接下來的第四道,第五道,第六道,他都如法炮製。

應用應劫之體的特性紛紛將其容納在體內,成為了一道道可供施展的“神霄真雷符”。

這神霄真雷符乃是神霄宗的密傳符籙,珍惜無比,據說有著比肩劫雷的威勢。

但此時此時,沈命能夠藉助應劫之體所施展出來,可是一道道貨真價實的劫雷。

待最後一道,也就是第七道劫落下並被沈命吸收後,天邊彙集的烏雲終於散去,這場另類的病境雷劫也終於結束了。

沈命站起了身,抖落了身上因容納寒邪而凝結的霜雪。

現在的他,已經正式步入了“生老病死”四大境之中的第三境,病境六邪。

“是時候去一趟通感縣了。
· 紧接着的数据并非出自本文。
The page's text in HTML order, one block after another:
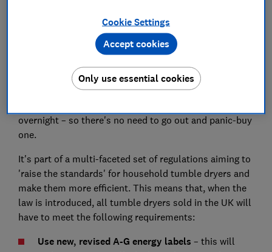
Despite what some media headlines may lead you to
believe, not all tumble dryers (or even all condenser
overnight – so there's no need to go out and panic-buy
one.
It's part of a multi-faceted set of regulations aiming to
'raise the standards' for household tumble dryers and
make them more efficient. This means that, when the
law is introduced, all tumble dryers sold in the UK will
have to meet the following requirements:
Use new, revised A-G energy labels – this will
Cookie Settings
Only use essential cookies
Accept cookies
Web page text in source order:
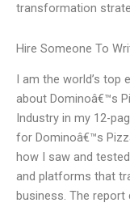
transformation
Hire Someone To
I am the world’s
about Dominoâ€™s
Industry in my 12-
for Dominoâ€™s
how I saw and
and platforms that
business. The
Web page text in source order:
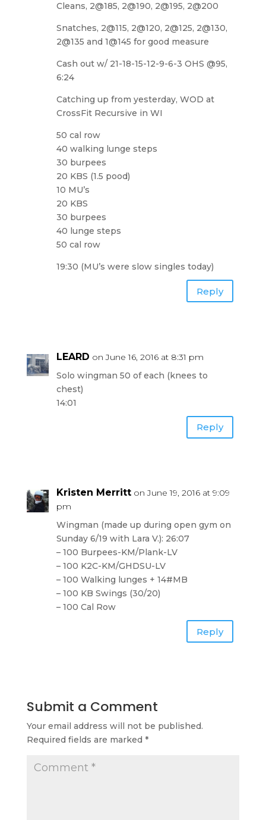
Cleans, 2@185, 2@190, 2@195, 2@200
Snatches, 2@115, 2@120, 2@125, 2@130,
2@135 and 1@145 for good measure
Cash out w/ 21-18-15-12-9-6-3 OHS @95,
6:24
Catching up from yesterday, WOD at
CrossFit Recursive in WI
50 cal row
40 walking lunge steps
30 burpees
20 KBS (1.5 pood)
10 MU’s
20 KBS
30 burpees
40 lunge steps
50 cal row
19:30 (MU’s were slow singles today)
Reply
LEARD on June 16, 2016 at 8:31 pm
Solo wingman 50 of each (knees to
chest)
14:01
Reply
Kristen Merritt on June 19, 2016 at 9:09
pm
Wingman (made up during open gym on
Sunday 6/19 with Lara V.): 26:07
– 100 Burpees-KM/Plank-LV
– 100 K2C-KM/GHDSU-LV
– 100 Walking lunges + 14#MB
– 100 KB Swings (30/20)
– 100 Cal Row
Reply
Submit a Comment
Your email address will not be published.
Required fields are marked *
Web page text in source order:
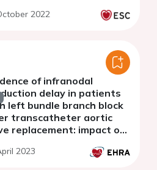
2022
of infranodal
delay in patients
left bundle branch block
transcatheter aortic
replacement: impact of
pacing
2023

”沈命感知著被自己儲存吸納的整整五道劫雷,內心之中都多了幾分安全感。

他重新駕御起菩提復氣葉,開始朝著通感縣的方向前行起來。

根據這一天多駕御三氣的飛行經驗,沈命對於菩提復氣葉的控制也已經趨近於熟練,現在不僅速度上要比初次飛行時稍微快上一些,在葉面上的姿勢也可以變得輕鬆寫意了些。

沈命這回沒有保持長久的站立,而是直接坐在了兩三米寬的葉面之上。

在此種狀態下,他依舊能保持三氣之間的控制與平衡。

沈命此時再度思索起了這趟通感縣之行的內容。

通感縣內有邪祟現身,害人性命,疑似是塑怨陰嬰作案。

本來說這檔子事,齊雲的分府就能解決,但因為青遠縣太乙神藏入口之事,齊雲府的清曜司人手不足,所以將這事耽擱的久了些。
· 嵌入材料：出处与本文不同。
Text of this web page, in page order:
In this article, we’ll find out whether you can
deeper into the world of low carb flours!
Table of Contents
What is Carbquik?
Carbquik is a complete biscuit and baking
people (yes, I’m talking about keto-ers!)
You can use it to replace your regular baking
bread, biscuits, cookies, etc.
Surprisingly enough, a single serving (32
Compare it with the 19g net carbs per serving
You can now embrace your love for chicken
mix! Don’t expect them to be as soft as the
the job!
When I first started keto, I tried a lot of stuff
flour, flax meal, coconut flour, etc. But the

直至前不久,楚憂派遣人手駐紮在太乙神藏入口外,守備的人員充足,又由其他分司作為支援,這起案子方才得到重視。

一位其他分司的乙將被調遣過來解決此案,按理來說經驗老道的乙將去應對這種級別的邪祟案件,應當是手到擒來。

可偏偏最後落了個沒頭沒尾的結果,甚至連蹤跡都未曾尋到。

發生此案的地點不是一個簡單的村鎮,而是一個附近有靈礦可以進行開採的村鎮,格外受到衙門的重視。

在楚憂到齊雲府的這個節骨眼兒上調查出這般沒頭沒尾的情況,這個案子想不被提起來都難。

也正是因此,這個邪祟案件級別被上調,端到了巡查司本司之處。

從原先的丙等案件,到後面已經入了乙等案件門檻。

乙等案件,這在清曜司中含金量足夠高了,至少需要乙將介入方才能夠獨立解決,懸賞結算時所結算的也基本都是中功往上。

要知道一般情況下,被列入甲等的案件從來就輪不到清曜司內的司員解決,甚至也輪不到那些分守各道的甲帥們來幹。

若是甲等案件出現,必然造成了巨大的傷亡,波及的範圍甚至可能不侷限於一地,每慢上一分,波及和影響的範圍都有可能再度擴大。

遇到這般情況,最先出手的必然是祁都侯本尊。

如先前青遠發生的古墓旱魃突破封印之事,旱魃這種級別的大邪祟,非死境宗師難以與其為敵,最後還是祁都侯出手,最終結束了此害。

甚至有人這樣說過,若是將侯爺昔日裡解決過的案件懸賞折算成貢獻的話,整個內務司都有可能被他給搬空。

如此說來,沈命所接下的這個第二檔的乙等案件,基本就是清曜司成員所能夠領到的最高階別案件了,也可以算是第一檔。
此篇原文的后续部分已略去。